Viegas, que se diz de direita, lamenta que o combate ao racismo e a discussão sobre o passado escravocrata do país estejam concentrados nos partidos de esquerda.

Também defensora de um diálogo aberto sobre o passado escravocrata dos familiares, a professora Ana Esteves, 30, lamenta não ter conversado com os avós, que já morreram, sobre o assunto.

“Descobri que minha família teve muitos escravos um pouco por acaso. Na aldeia da minha família há uma rua com o nome do meu trisavô. Nunca liguei muito para isso, mas um dia tive curiosidade de pesquisar mais sobre ele e o período em que viveu na África. Não foi um choque, mas também não foi fácil”, relata.

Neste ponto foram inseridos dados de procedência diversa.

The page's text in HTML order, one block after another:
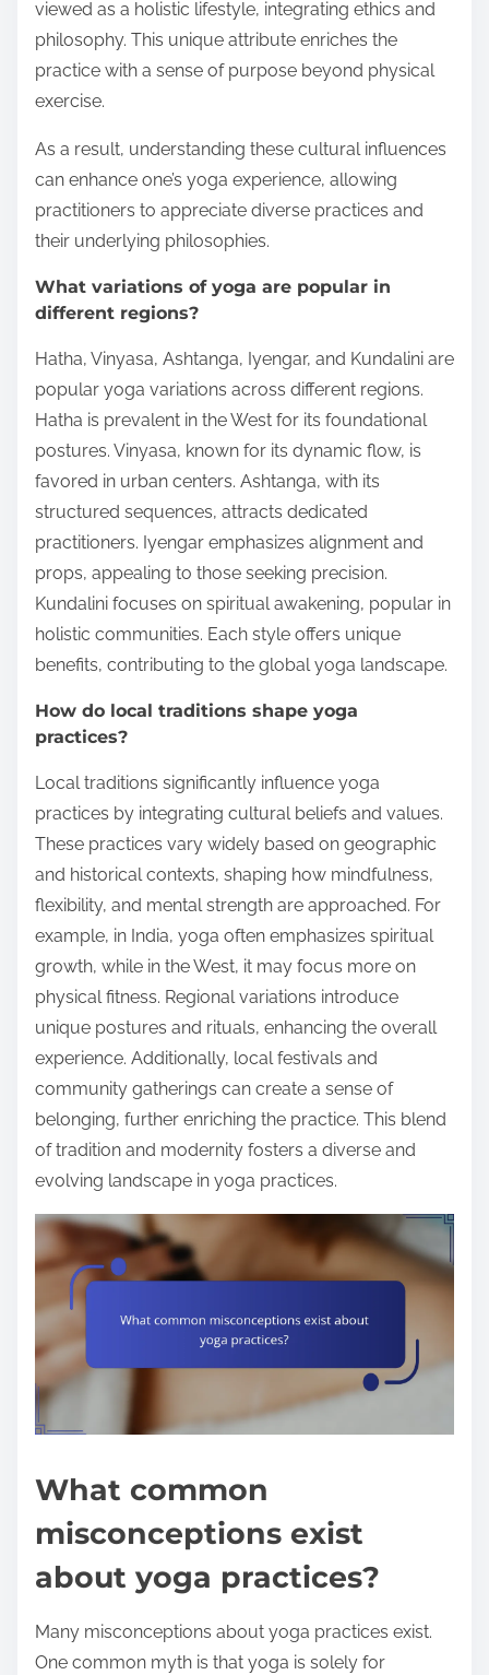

Embora diga que não tenha abertura para falar com os familiares sobre o assunto, Ana conta que pretende no futuro discutir o assunto com os filhos, hoje com 4 e 6 anos. Enquanto isso, compartilhou suas experiências em uma transmissão no aplicativo Clubhouse.

Além dos relatos pessoais, há outros indícios de uma maior abertura da sociedade para falar sobre o tema. Em Lisboa, os moradores escolheram, dentro do orçamento participativo do município, a construção de um memorial sobre a escravidão.

A instalação, assinada pelo angolano Kiluanji Kia Henda, ficará em uma das zonas mais turísticas da cidade. A questão agora é saber quando isso vai acontecer. Inicialmente prevista para o primeiro trimestre, a obra está atrasada.

O historiador Arlindo Manuel Caldeira, pesquisador da Universidade Nova de Lisboa, destaca que, apesar do papel central de Portugal no tráfico de escravos, o tema ainda tem um certo distanciamento para a sociedade portuguesa, como se fosse algo restrito às colônias.

A longa ditadura no país (entre 1926 e 1974) também tratou de evitar qualquer opinião crítica sobre a escravidão.

“Era uma ditadura que dava uma importância grande para as colônias, que tinha censura, que controlava o ensino. Isso fazia com que o regime tentasse ocultar tudo o que parecia obscurecer o seu destino colonial. Tanto que ainda se difundiu a ideia de que a escravidão portuguesa não foi igual a de outros países, que era muito mais suave, que o relacionamento era muito mais amistoso”, afirma.

Oficialmente, Portugal proibiu a escravidão por meio de uma lei do marquês de Pombal, em 1761, sendo um dos pioneiros no mundo. A decisão determinava a libertação das pessoas escravizadas após a chegada ao território português. As leis não valiam, no entanto, para as colônias. .

“O Marquês de Pombal, ao mesmo tempo que proibiu a escravidão aqui, criou companhias de transportes de escravos para o Brasil, para introduzir escravos em áreas que se considerava que o comércio não estava a abastecer suficiente. Não há nessas leis nenhuma intenção de acabar com a escravidão”, diz Caldeira.

Na avaliação do historiador, a discussão do passado familiar pode ter repercussões positivas. “No fim, todos nós somos descendentes de escravos ou de traficantes de escravos, e às vezes de ambos.”

Nos últimos anos, as tensões sobre o passado colonial têm se intensificado, inclusive com propostas para a remoção de símbolos e monumentos ligados à colonização. As queixas de discriminação étnico racial também têm aumentado, e o censo de 2021 foi criticado por não perguntar a raça dos residentes no país.